Binyamin Appelbaum's powerful new book The Economists' Hour: False Prophets, Free Markets, and the Fracture of Society is a lively, colorful, and highly insightful contemporary economic history. The arc of the book follows the seemingly unstoppable emergence of the free market theories of Milton Friedman all the way through to the discrediting of those theories in the wake of the global crisis of 2008. The full panorama of personalities are here, from Kahn, Burns, Volcker and Greenspan to Carter, Reagan, Bush, Clinton and Obama, with a smattering of personalities such as George Schultz, Wendy and Phil Gramm, and Marty Feldstein along the way. The following is a brief excerpt on financial derivatives from the book. The economic establishment had protected derivatives from regulation in the late 1990s, but that came back to haunt the global economy in the crisis when a form of derivatives called credit default swaps added billions in losses:
"Shortly after Brooksley Born became the head of the Commodity Futures Trading Corporation (responsible for regulating commodities, futures, and other derivatives) in August 1996, taking the job once held by Wendy Gramm, Born was invited to lunch by Alan Greenspan, who explained his view that markets would police fraud. Born was bemused: as a lawyer, she often had represented the victims of financial frauds. Her clients had included victims of the legendary effort by the Hunt brothers, a pair of Texas oil heirs, to corner the market in silver in the late 1970s. She knew the Hunts had not been stopped by the market; they had been stopped by the CFTC.
"The market in credit derivatives soon caught Born's attention. She was struck by the industry's adamant opposition to the most basics forms of regulation, like record keeping and reporting. 'That puzzled me,' she said. 'What was it that was in this market that had to be hidden? Why did it have to be a completely dark market? So it made me very suspicious and troubled.' In early 1998, her staff began to prepare a tentative first step toward regulation, a request for public comment. Before the industry even had a chance to object, however, the Clinton administration tried to shut down Born's plan. According to the Washington Post, Larry Summers, then a deputy to Treasury Secretary Robert Rubin, called Born and told her, 'I have thirteen bankers in my office and they say if you go forward with this you will cause the worst financial crisis since World War II.' That April, Born was summoned to a meeting with Rubin, Greenspan, and Arthur Levitt, the chairman of the Securities and Exchange Commission. The men took turns telling her to drop the issue.

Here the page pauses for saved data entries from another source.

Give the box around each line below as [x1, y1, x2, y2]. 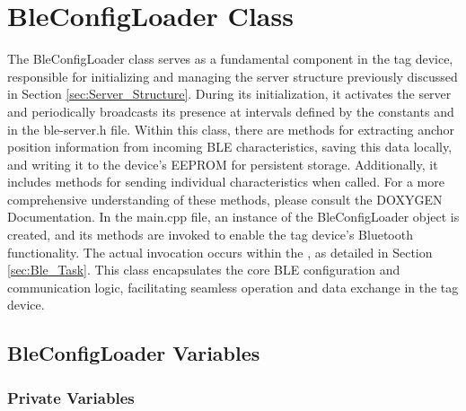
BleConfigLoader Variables [7, 339, 260, 367]
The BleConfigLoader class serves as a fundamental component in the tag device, [7, 49, 453, 68]
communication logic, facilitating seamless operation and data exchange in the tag [7, 277, 459, 296]
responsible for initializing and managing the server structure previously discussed [7, 66, 458, 85]
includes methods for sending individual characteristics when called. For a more [7, 172, 444, 191]
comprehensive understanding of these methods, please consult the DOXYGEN [7, 189, 443, 208]
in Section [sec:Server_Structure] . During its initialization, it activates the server [7, 84, 452, 103]
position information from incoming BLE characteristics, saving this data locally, [7, 137, 453, 156]

"The aversion to regulation had reached such a pitch in Washington that a proposal to talk about proposing rules had caused a firestorm.
"Born released the proposal, which did not cause the predicted crisis.
"It did, however, prompt her opponents in other parts of the government to issue an extraordinary public statement expressing 'grave concerns,' questioning the CFTC's authority and urging Congress to intervene. At a hearing in July, Summers told Congress that Born had 'cast the shadow of regulatory uncertainty over an otherwise thriving market.' He had a sympathetic audience: Phil Gramm. 'I see no evidence whatsoever to suggest that this is a troubled market,' Gramm said.